Data to examine.
# # # #
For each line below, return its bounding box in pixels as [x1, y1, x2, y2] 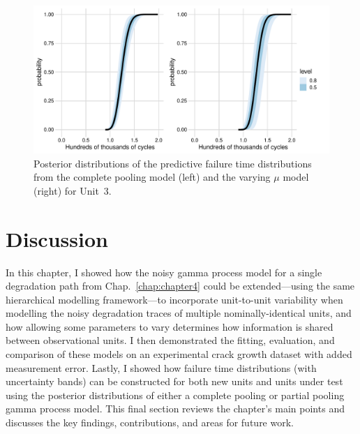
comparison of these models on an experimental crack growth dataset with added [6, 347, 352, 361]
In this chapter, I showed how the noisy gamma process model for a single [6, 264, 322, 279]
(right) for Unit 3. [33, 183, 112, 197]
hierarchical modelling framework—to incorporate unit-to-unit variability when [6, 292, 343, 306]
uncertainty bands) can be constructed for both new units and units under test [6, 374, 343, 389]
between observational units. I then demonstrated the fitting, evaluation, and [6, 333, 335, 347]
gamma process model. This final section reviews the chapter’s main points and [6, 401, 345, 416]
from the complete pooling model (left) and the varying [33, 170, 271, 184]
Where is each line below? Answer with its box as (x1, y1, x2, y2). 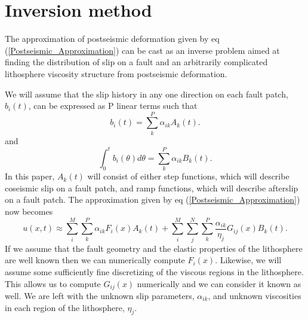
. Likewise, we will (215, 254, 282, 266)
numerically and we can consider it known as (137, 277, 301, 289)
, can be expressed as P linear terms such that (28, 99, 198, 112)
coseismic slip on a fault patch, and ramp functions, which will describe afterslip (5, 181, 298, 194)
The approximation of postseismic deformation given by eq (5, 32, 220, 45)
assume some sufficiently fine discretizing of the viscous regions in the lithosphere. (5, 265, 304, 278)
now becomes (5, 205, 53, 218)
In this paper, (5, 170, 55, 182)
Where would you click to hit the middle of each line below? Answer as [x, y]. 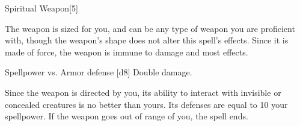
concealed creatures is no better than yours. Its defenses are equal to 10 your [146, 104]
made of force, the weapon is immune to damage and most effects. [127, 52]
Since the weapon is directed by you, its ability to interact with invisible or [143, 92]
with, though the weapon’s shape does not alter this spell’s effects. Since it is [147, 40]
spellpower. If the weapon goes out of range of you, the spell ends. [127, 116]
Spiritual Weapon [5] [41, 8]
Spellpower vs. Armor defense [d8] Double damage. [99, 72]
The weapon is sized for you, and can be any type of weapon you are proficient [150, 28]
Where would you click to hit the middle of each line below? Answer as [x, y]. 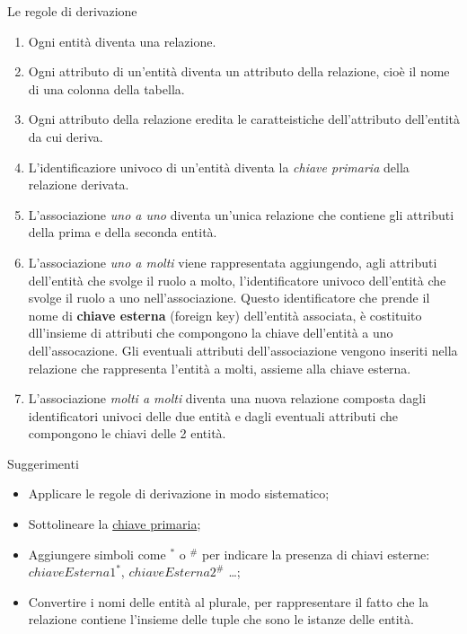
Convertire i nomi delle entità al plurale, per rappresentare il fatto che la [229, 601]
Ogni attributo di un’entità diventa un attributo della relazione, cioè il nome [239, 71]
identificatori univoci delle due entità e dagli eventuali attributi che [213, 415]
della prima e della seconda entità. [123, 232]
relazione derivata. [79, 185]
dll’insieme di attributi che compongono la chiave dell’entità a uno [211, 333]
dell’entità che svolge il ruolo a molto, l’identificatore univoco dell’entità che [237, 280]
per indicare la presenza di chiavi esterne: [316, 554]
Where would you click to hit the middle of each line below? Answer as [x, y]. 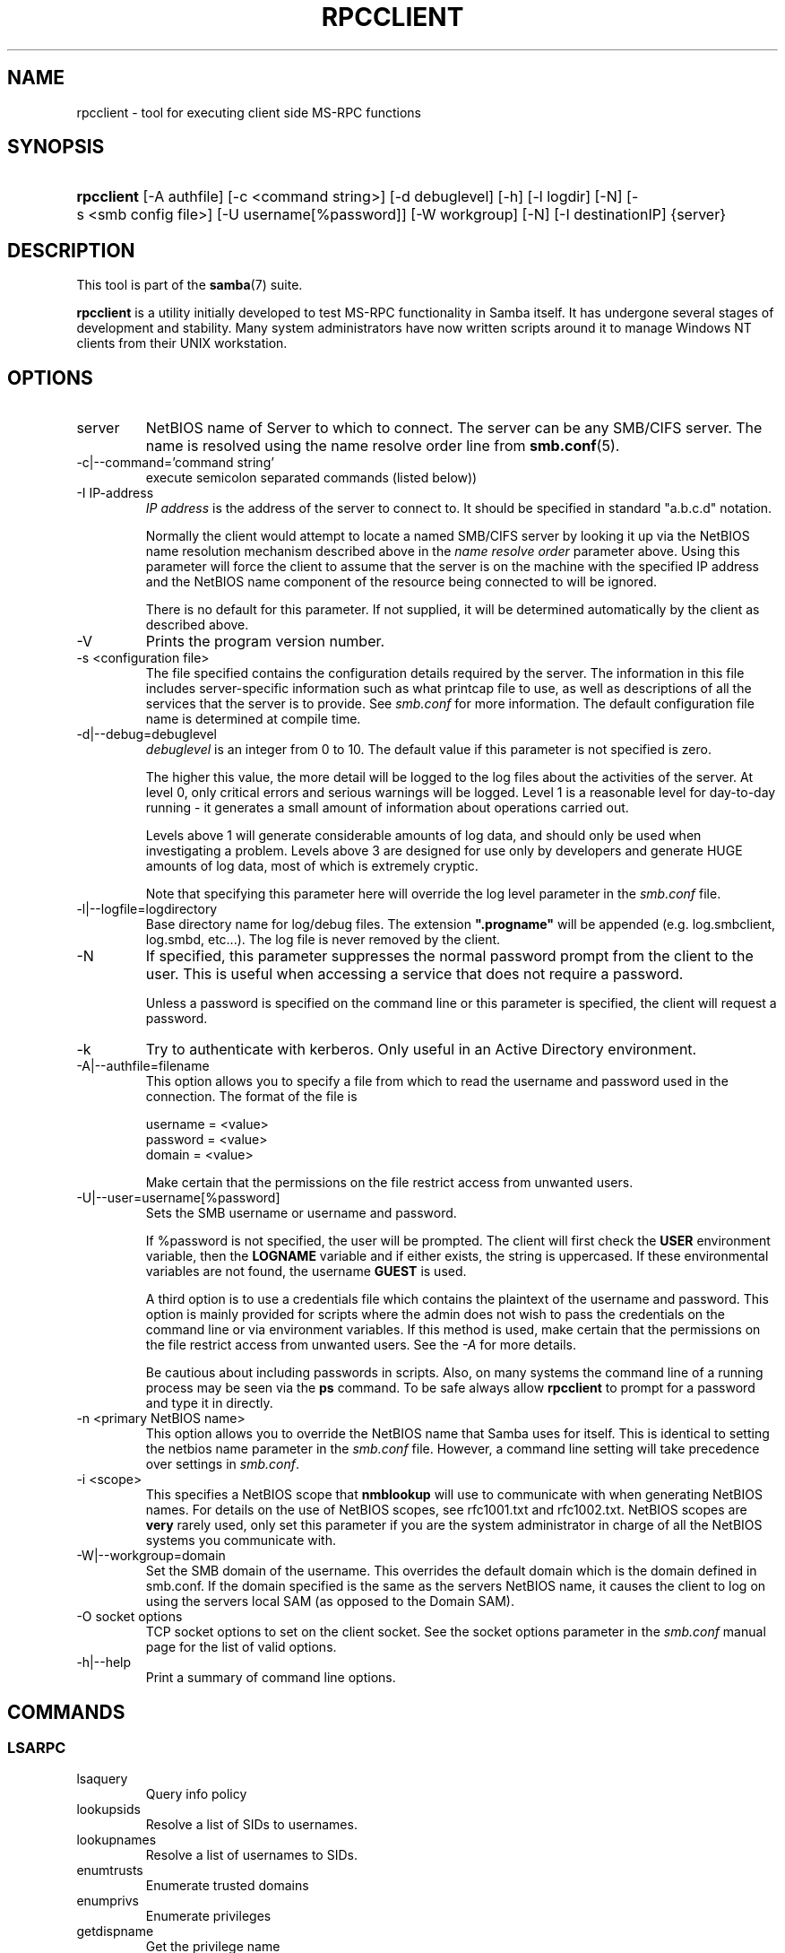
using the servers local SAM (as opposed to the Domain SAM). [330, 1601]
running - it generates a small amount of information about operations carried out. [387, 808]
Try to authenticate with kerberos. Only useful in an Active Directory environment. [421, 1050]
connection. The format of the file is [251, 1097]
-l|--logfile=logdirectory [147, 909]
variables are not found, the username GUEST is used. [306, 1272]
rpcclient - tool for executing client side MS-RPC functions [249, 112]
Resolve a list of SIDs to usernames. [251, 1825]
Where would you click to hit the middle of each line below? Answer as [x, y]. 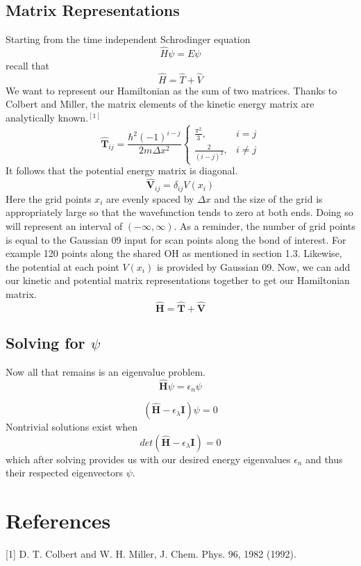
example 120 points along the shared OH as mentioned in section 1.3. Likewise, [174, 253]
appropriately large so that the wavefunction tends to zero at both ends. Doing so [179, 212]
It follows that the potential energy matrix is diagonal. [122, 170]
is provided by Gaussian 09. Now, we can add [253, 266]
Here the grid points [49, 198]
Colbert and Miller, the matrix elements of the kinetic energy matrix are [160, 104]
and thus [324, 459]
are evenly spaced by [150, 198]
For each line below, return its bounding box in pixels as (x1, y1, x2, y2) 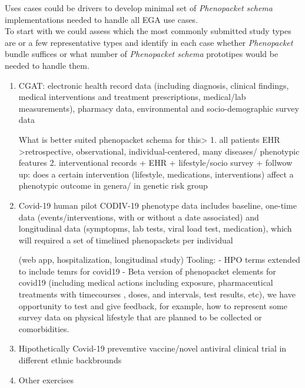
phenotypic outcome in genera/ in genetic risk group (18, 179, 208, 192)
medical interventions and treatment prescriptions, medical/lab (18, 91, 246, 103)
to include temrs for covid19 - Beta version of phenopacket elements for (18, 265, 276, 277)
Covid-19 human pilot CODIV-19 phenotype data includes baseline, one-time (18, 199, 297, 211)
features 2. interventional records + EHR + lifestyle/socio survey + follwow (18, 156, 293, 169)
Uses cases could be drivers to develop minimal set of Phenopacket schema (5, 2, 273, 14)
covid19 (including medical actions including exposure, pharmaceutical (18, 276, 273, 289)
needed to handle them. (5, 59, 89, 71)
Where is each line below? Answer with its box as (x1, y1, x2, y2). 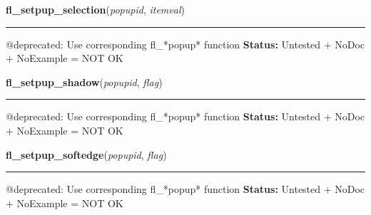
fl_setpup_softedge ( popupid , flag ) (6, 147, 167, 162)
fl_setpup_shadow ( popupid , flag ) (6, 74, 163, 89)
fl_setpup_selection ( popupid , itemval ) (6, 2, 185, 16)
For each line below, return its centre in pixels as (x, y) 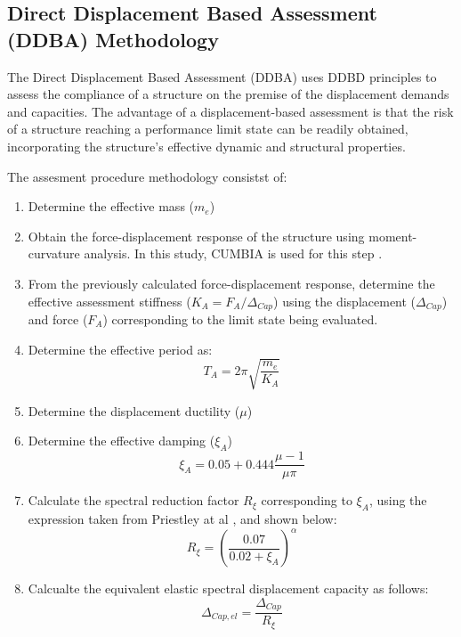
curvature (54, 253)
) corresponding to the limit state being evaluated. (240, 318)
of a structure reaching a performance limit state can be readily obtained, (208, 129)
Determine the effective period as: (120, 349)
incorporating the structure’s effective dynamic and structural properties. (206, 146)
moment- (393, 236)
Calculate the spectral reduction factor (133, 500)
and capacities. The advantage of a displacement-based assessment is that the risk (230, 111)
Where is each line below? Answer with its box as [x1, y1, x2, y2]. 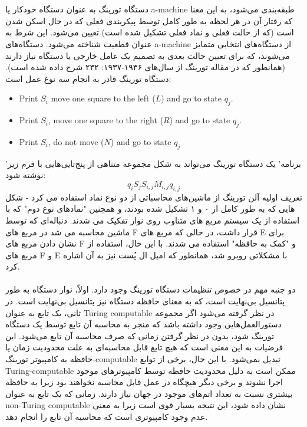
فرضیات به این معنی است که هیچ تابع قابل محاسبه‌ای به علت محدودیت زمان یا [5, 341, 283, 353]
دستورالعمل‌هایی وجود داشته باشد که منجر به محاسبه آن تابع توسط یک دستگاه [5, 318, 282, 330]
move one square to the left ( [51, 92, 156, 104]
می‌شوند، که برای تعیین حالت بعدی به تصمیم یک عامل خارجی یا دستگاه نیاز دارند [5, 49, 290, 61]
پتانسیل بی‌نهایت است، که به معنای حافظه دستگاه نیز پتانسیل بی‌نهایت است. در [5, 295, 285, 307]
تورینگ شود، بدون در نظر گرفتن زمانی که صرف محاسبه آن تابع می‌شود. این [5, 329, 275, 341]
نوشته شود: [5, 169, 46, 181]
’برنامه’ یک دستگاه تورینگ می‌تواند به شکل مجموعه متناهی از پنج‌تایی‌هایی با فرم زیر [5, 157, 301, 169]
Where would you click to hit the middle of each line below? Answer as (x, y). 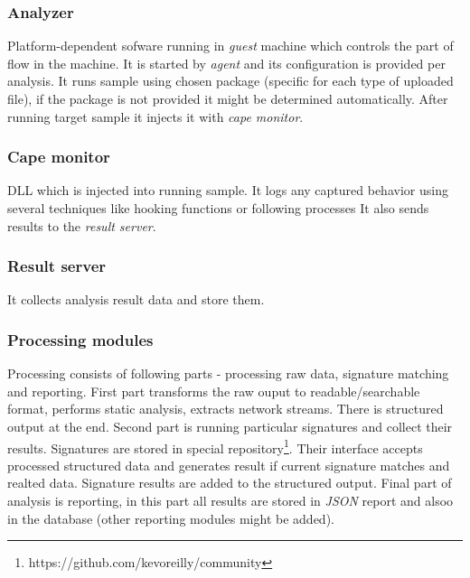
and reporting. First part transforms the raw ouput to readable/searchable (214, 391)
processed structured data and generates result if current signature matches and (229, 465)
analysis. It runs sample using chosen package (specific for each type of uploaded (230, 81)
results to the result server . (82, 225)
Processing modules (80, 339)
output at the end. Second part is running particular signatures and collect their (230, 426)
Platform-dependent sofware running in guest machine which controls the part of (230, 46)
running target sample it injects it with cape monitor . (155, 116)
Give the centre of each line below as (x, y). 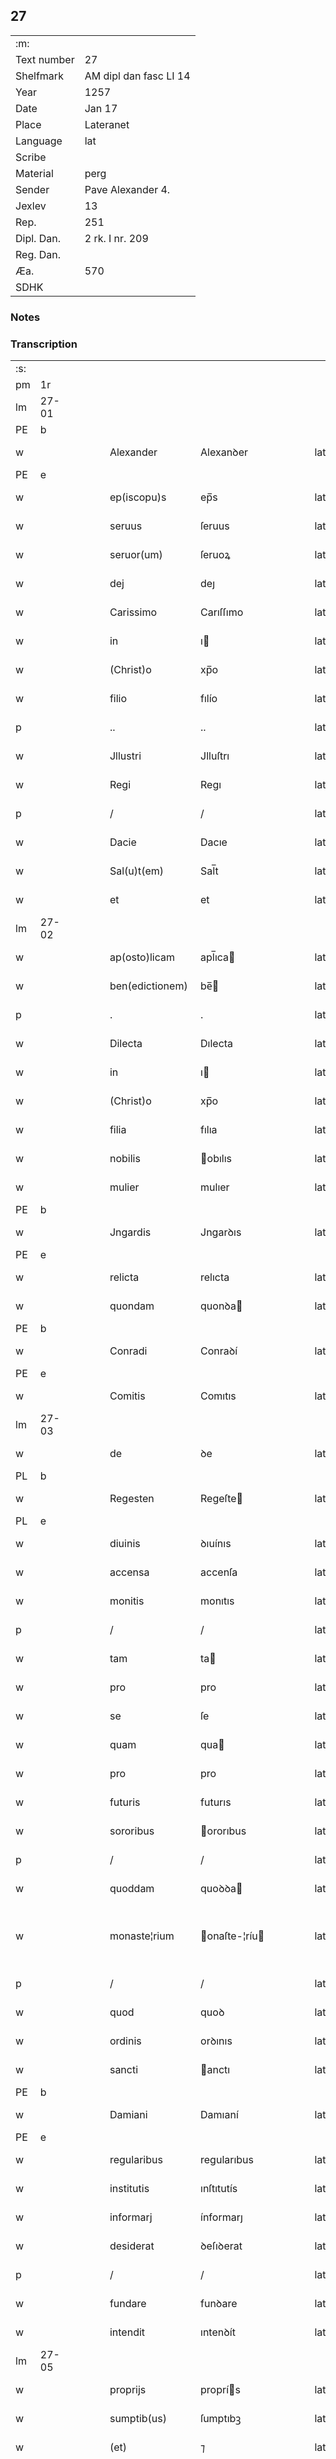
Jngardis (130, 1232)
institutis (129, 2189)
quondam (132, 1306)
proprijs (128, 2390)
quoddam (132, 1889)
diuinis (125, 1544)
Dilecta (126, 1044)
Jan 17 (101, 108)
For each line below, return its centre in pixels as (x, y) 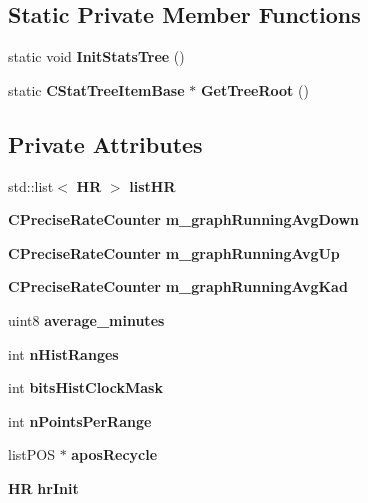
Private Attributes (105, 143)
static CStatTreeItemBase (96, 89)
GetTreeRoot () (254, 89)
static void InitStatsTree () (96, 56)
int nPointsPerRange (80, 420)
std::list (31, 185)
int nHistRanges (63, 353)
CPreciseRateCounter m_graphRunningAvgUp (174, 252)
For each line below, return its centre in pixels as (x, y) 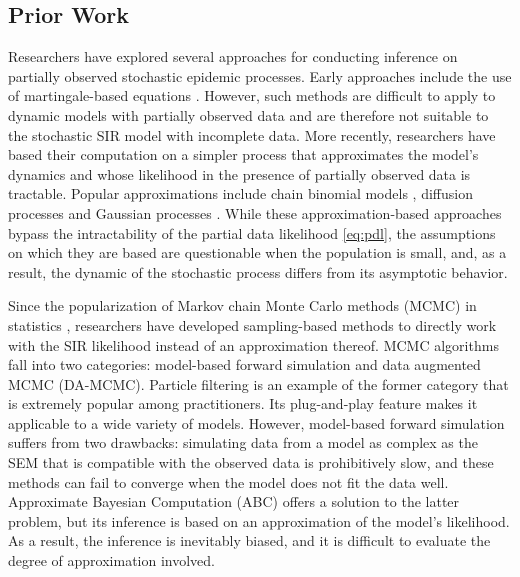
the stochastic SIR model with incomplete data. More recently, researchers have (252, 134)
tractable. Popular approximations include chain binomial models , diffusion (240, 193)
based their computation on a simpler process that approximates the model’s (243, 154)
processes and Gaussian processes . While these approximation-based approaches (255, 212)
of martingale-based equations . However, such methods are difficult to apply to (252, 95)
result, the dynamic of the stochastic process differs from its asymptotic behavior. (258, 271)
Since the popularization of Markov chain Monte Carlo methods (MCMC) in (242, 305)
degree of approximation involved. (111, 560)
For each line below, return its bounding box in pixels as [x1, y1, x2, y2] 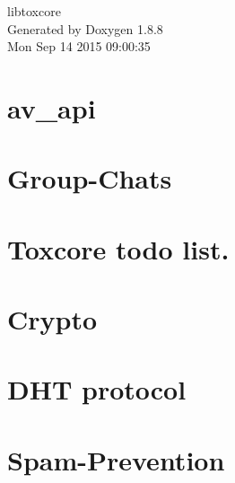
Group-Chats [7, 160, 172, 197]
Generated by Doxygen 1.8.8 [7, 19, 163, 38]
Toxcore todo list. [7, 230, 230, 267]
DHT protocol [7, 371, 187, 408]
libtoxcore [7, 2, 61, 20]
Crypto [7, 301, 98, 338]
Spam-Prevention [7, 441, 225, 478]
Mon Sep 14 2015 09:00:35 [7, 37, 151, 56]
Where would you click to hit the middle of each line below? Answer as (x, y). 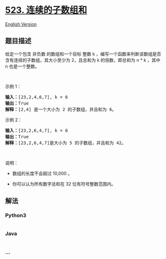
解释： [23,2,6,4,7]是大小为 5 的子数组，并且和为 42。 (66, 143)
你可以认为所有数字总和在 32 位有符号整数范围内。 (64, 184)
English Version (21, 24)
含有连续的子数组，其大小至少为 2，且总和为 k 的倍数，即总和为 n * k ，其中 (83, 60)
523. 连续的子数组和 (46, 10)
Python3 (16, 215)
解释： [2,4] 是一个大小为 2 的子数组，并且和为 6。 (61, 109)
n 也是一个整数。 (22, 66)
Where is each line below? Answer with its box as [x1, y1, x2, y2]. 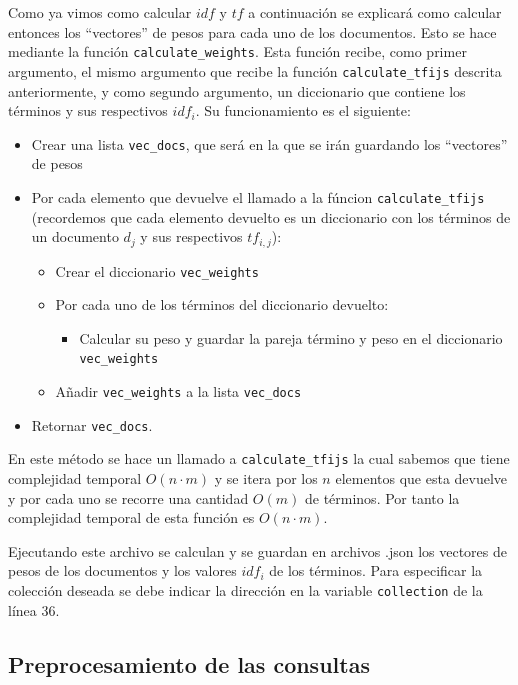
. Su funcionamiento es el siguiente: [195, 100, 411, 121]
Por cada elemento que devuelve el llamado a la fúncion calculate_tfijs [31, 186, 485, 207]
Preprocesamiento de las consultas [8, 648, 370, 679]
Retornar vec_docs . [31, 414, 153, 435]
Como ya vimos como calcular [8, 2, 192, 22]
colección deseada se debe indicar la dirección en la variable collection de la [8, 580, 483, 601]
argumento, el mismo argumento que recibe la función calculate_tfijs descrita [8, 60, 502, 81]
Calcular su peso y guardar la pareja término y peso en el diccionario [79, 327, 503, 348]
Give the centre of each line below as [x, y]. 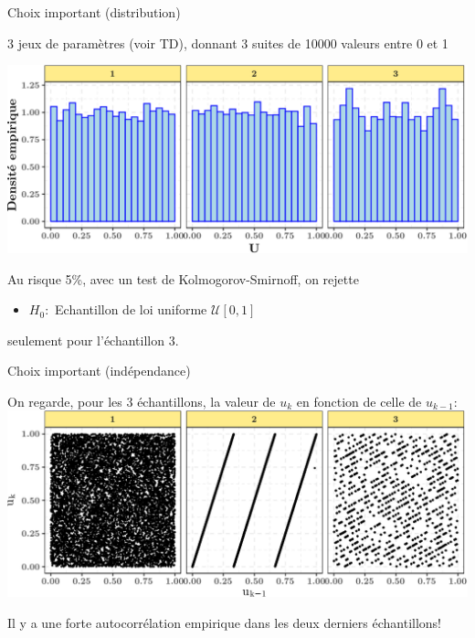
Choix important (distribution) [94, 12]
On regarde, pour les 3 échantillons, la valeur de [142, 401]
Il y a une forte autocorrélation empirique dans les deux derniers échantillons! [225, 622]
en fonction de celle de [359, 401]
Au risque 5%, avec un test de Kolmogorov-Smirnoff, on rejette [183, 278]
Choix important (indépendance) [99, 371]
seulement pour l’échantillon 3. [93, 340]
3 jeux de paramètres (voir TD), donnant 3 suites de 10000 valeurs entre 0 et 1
# # # #
To do.
Give only the number of lines in the data that hold the word "such".

Solution to this problem.
2